Common mainstream message queues include ActiveMQ, rabbitmq, zeromq, Kafka, metamq, rocketmq, pulsar, etc. In the company, there are tubemq, ckafka, tdmq, CMQ, cdmq, hippo, etc.

Message queue characteristics

Distributed

Message queues are distributed, so they can provide asynchronous, decoupling and other functions.

reliability

Message based communication is reliable and messages are not lost. Most message queues provide the ability to persist messages to disk.

asynchronous

Through message queuing, remote synchronous calls can be disassembled into asynchronous calls. For application scenarios that do not need to obtain remote call results, the performance is significantly improved.

loose coupling

Messages are stored and distributed directly by middleware. The message producer only needs to pay attention to how to send the message to the message mediation server; Consumers only need to focus on how to subscribe from the mediation server. Producers and consumers are completely decoupled and do not need to know each other’s existence.

event driven

Complex application systems can be reconstructed into event driven systems. Event sourcing refers to the multiple states that an object will go through from creation to extinction. If the state changes of the object are stored, not only the current state of the object can be obtained according to the state change record, but also the change process of the object can be traced back. Message queuing can well support such a system design method, and put the events that trigger the change of object state into the message queue.

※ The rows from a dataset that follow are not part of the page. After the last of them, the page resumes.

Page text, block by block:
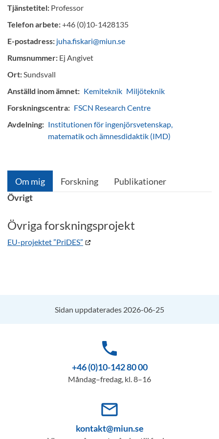
Tjänstetitel: Professor
Telefon arbete:+46 (0)10-1428135
E-postadress: juha.fiskari@miun.se
Rumsnummer: Ej Angivet
Ort:Sundsvall
Anställd inom ämnet: Kemiteknik Miljöteknik
Forskningscentra: FSCN Research Centre
Avdelning: Institutionen för ingenjörsvetenskap,
matematik och ämnesdidaktik (IMD)
Om mig Forskning
Publikationer
Övrigt
Övriga forskningsprojekt
EU-projektet ”PriDES”
Sidan uppdaterades 2026-06-25
phone
+46 (0)10-142 80 00
Måndag–fredag, kl. 8–16
mail_outline
kontakt@miun.se

Message queue classification

In the JMS (Java Message Service) standard, there are two message models: P2P (point to point) and publish / subscribe (Pub / sub).

P2P

P2P is characterized by only one consumer per message. The message producer sends the message to the message queue. Only one consumer can consume the message. After consumption, the message is deleted. Any consumer can consume this message, but the message will never be consumed repeatedly by two consumers.

Pub/Sub

The feature of pub / sub is that the messages published to topic will be consumed by all subscribers. The message producer sends the message to the message topic. All consumers who subscribe to the topic can consume the message. The message can be deleted only after all subscribers consume it.

There is a time dependency between producers and consumers of messages. Only consumers who subscribe to this topic in advance can consume. If you send a message first and then subscribe to a topic, the messages before subscription will not be consumed by this subscriber.

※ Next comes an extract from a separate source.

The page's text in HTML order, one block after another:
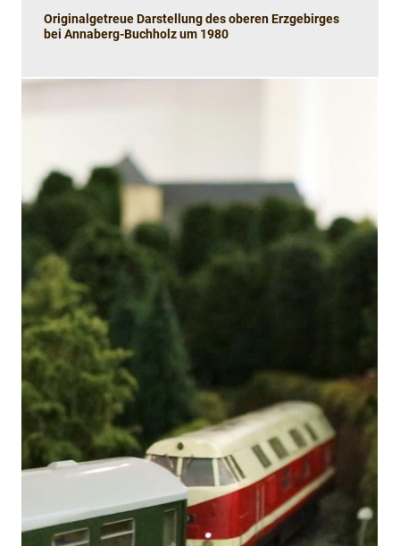
Originalgetreue Darstellung des oberen Erzgebirges
bei Annaberg-Buchholz um 1980

The traditional enterprise message queue ActiveMQ follows the JMS specification and implements the point-to-point and publish subscribe model, but other popular message queues rabbitmq and Kafka do not follow the JMS specification.

And inReal time streaming architectureIn, message delivery of message queue can be divided intoQueueandStreamTwo categories.

Queue model

The queue model mainly consumes messages in an unordered or shared manner. Through the queue model, users can create multiple consumers to receive messages from a single pipeline; When a message is sent from the queue, only one of multiple consumers (any one is possible) receives and consumes the message. The specific implementation of the message system determines which consumer actually receives the message.

The queue model is often used in conjunction with stateless applications. Stateless applications don’t care about sorting, but they do need the ability to acknowledge (ACK) or delete a single message, as well as the ability to expand consumption parallelism as much as possible. Typical message systems based on queue model include rabbitmq and rocketmq.

Stream model

In contrast, the flow model requires the consumption of messages to be strictly sorted or exclusive. For a pipeline, using the flow model, there will always be only one consumer use and consumption message. The consumer receives messages sent from the pipeline in the exact order in which messages are written to the pipeline.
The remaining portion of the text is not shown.